### [Information supplied]
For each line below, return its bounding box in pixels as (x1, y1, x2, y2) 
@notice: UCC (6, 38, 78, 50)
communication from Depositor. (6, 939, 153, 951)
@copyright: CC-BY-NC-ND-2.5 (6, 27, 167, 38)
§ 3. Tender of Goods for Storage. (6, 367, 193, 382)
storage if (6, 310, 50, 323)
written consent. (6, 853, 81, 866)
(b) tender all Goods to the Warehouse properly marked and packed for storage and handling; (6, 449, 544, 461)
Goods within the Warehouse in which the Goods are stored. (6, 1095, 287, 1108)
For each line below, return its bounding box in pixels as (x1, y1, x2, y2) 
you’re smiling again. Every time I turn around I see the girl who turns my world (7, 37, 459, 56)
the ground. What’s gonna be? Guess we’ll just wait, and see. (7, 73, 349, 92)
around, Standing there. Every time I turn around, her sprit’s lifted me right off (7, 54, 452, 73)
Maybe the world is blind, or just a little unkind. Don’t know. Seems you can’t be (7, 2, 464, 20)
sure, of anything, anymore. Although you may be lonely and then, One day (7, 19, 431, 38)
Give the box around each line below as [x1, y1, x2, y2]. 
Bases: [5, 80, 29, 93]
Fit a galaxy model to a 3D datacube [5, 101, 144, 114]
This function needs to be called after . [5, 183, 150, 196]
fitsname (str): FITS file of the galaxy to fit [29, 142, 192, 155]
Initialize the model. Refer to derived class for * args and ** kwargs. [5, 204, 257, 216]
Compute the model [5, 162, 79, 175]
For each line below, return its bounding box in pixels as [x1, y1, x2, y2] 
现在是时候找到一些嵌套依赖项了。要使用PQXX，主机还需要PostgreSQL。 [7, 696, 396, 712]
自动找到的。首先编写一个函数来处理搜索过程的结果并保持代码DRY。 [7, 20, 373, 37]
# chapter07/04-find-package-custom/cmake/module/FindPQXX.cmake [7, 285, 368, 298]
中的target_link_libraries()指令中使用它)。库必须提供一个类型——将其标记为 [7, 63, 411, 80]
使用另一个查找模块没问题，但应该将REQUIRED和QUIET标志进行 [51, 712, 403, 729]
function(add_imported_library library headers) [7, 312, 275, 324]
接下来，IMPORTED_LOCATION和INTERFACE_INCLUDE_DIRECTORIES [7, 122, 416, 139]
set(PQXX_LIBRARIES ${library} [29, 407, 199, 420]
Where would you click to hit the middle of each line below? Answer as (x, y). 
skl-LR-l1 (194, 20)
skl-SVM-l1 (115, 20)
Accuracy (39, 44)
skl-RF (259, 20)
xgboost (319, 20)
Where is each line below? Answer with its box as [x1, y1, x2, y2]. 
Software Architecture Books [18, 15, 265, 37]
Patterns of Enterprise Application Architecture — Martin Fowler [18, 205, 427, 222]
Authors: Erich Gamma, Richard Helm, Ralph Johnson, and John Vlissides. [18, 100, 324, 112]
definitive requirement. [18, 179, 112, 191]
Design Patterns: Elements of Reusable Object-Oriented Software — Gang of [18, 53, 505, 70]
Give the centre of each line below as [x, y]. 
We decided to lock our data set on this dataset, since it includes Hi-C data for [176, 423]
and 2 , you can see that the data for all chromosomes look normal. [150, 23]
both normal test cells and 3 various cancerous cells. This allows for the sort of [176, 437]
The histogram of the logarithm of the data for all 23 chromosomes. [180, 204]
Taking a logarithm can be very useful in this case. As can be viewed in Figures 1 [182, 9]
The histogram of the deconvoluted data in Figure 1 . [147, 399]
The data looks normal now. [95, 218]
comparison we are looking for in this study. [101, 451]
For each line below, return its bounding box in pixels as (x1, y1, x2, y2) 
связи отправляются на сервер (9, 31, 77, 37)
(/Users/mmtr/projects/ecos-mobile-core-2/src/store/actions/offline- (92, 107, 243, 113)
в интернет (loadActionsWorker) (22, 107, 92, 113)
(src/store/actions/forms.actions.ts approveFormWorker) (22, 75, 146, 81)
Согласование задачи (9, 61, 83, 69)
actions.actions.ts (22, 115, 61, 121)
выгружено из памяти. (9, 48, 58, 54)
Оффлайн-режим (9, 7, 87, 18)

### [Action item]
How many lines of the material above hold "library"? Answer with that number alone.

### [Output for this task]
2